■ Assignment:
Pull every line holding the string "Curso" from the records below.
** Data section follows **
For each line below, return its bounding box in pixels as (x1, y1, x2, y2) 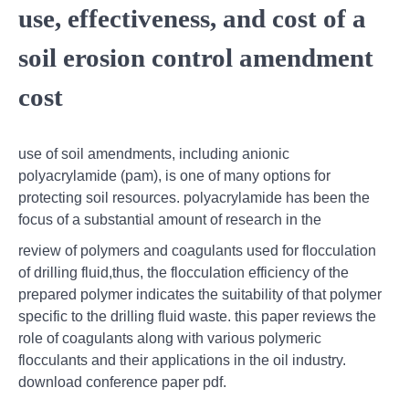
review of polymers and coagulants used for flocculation (18, 243, 376, 259)
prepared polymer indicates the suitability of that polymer (18, 287, 382, 303)
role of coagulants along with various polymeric (18, 330, 321, 347)
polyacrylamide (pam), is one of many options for (18, 168, 330, 184)
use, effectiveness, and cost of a (18, 4, 366, 34)
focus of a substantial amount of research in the (18, 212, 321, 228)
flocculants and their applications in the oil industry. (18, 352, 346, 369)
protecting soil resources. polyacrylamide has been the (18, 190, 370, 206)
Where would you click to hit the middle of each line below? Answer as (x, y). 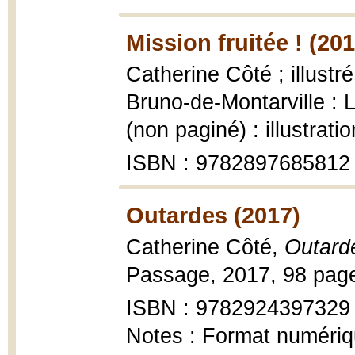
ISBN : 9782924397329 (238, 308)
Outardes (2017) (213, 215)
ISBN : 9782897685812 (238, 163)
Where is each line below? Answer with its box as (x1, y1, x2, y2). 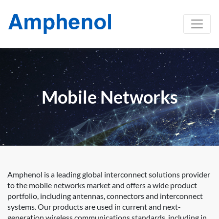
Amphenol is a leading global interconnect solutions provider (7, 170, 210, 179)
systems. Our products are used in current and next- (7, 202, 181, 212)
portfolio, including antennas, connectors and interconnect (7, 191, 203, 201)
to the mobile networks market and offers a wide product (7, 180, 197, 190)
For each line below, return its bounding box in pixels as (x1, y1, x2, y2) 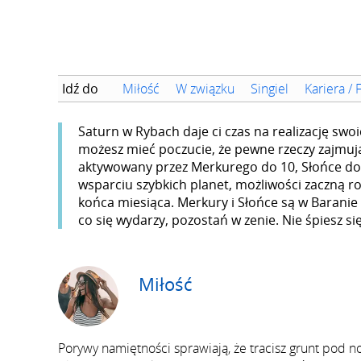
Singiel (251, 80, 288, 98)
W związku (176, 80, 234, 98)
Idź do (62, 80, 98, 98)
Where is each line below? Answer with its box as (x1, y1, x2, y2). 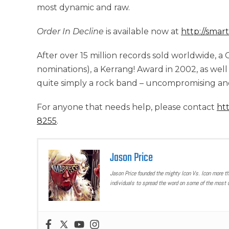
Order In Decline (37, 26, 106, 36)
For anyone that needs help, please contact (37, 102, 217, 112)
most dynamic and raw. (37, 2, 130, 12)
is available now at (106, 26, 181, 36)
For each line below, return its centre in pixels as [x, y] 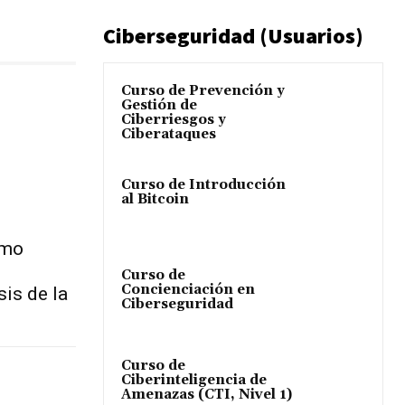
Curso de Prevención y [203, 90]
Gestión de [159, 105]
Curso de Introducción [203, 184]
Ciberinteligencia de [194, 381]
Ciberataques [169, 134]
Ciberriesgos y [174, 119]
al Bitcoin [155, 199]
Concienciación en [188, 289]
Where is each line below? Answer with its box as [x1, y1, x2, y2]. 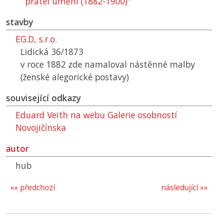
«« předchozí [10, 182, 55, 193]
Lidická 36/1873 [20, 46, 83, 58]
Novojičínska [16, 122, 66, 134]
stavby [6, 16, 33, 28]
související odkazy [6, 92, 81, 104]
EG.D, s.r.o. [16, 33, 57, 45]
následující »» [161, 182, 208, 193]
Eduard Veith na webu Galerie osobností [16, 109, 177, 121]
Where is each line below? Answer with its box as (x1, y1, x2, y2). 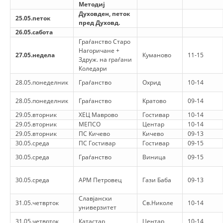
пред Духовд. (79, 18, 120, 27)
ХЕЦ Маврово (79, 111, 118, 119)
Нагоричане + (79, 46, 119, 55)
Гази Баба (142, 176, 171, 184)
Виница (142, 153, 166, 161)
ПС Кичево (79, 129, 110, 138)
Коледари (79, 64, 107, 73)
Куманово (142, 51, 171, 59)
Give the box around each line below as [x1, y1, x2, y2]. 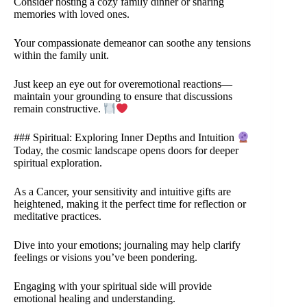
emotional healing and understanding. [14, 292, 175, 304]
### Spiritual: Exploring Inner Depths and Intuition [14, 132, 237, 144]
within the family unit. [14, 49, 109, 61]
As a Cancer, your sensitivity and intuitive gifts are [14, 185, 231, 197]
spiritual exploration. [14, 156, 102, 169]
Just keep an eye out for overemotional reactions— [14, 77, 232, 90]
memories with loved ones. [14, 8, 130, 20]
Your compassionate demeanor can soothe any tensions [14, 36, 251, 49]
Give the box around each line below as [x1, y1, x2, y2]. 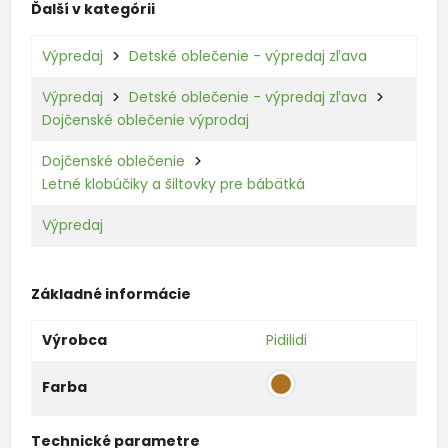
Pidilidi [265, 329, 307, 350]
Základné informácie [30, 283, 191, 304]
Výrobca [41, 329, 107, 350]
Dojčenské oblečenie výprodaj [41, 110, 249, 131]
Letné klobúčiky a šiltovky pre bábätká [41, 174, 305, 195]
** End of Data section **
■ Your solution:
Curso de Prevención y [203, 90]
Curso de Introducción [203, 184]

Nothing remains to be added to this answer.